YOUR TASK:
Show every line of the records below that contains the word "bool".

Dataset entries

+-------+

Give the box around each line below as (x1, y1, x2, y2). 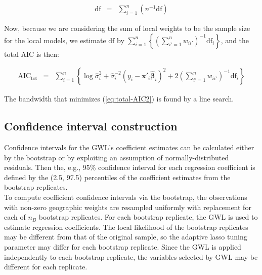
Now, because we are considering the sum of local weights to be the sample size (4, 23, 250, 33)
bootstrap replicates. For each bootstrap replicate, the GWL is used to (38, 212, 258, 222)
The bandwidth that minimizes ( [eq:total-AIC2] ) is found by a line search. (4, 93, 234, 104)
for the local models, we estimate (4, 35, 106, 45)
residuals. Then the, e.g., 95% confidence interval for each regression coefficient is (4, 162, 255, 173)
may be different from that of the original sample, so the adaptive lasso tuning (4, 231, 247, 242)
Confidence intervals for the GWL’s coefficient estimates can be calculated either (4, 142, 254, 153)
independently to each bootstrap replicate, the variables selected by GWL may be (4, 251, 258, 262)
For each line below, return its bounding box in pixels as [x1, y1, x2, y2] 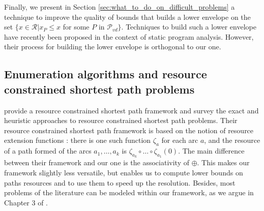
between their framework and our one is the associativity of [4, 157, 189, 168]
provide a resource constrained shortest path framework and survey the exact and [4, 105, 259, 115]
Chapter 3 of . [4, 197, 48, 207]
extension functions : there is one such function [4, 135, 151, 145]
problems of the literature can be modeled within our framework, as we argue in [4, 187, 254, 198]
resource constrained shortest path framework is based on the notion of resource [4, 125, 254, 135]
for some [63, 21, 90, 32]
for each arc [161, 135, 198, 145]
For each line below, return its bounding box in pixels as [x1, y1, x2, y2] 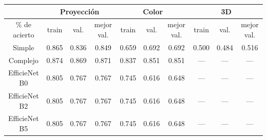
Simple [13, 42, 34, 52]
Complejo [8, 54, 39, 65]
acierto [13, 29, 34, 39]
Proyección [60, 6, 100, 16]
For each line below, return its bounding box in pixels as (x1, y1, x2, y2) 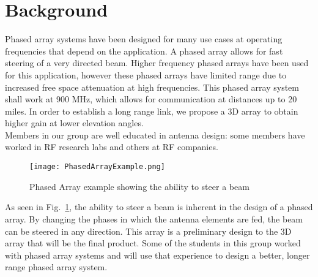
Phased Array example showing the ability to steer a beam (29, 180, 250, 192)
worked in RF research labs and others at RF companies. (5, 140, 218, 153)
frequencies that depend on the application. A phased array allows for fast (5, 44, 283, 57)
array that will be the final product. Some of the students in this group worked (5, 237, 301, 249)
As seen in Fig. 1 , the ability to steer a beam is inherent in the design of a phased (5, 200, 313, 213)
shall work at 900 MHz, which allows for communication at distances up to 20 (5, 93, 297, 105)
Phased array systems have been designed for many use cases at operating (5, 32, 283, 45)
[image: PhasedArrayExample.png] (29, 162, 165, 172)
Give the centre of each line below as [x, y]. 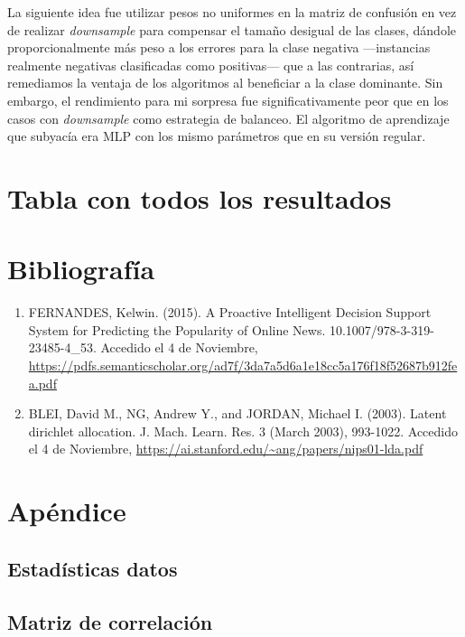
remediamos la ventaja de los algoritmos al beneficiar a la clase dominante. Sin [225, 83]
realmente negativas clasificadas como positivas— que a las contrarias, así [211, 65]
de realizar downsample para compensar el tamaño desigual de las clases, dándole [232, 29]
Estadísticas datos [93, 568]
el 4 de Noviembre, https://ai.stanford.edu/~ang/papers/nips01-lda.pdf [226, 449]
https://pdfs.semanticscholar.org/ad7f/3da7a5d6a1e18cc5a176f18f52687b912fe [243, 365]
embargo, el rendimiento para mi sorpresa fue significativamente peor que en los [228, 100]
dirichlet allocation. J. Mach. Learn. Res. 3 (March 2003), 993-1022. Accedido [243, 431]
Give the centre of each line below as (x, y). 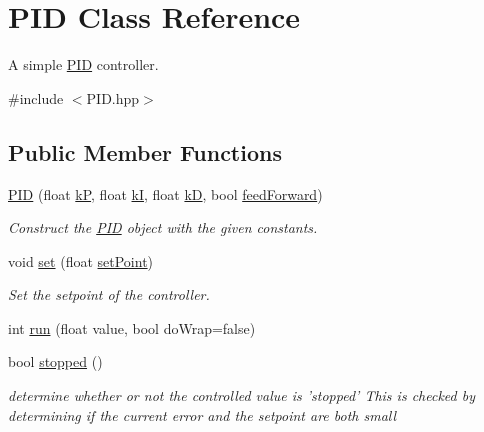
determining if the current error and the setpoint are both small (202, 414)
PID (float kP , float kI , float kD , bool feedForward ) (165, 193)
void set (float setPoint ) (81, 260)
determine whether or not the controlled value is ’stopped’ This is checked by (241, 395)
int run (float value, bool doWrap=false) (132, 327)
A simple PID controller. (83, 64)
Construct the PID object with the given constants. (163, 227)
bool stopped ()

+-------+

RESPONSE AREA:
PID (float kP , float kI , float kD , bool feedForward ) (165, 193)
int run (float value, bool doWrap=false) (132, 327)
bool stopped ()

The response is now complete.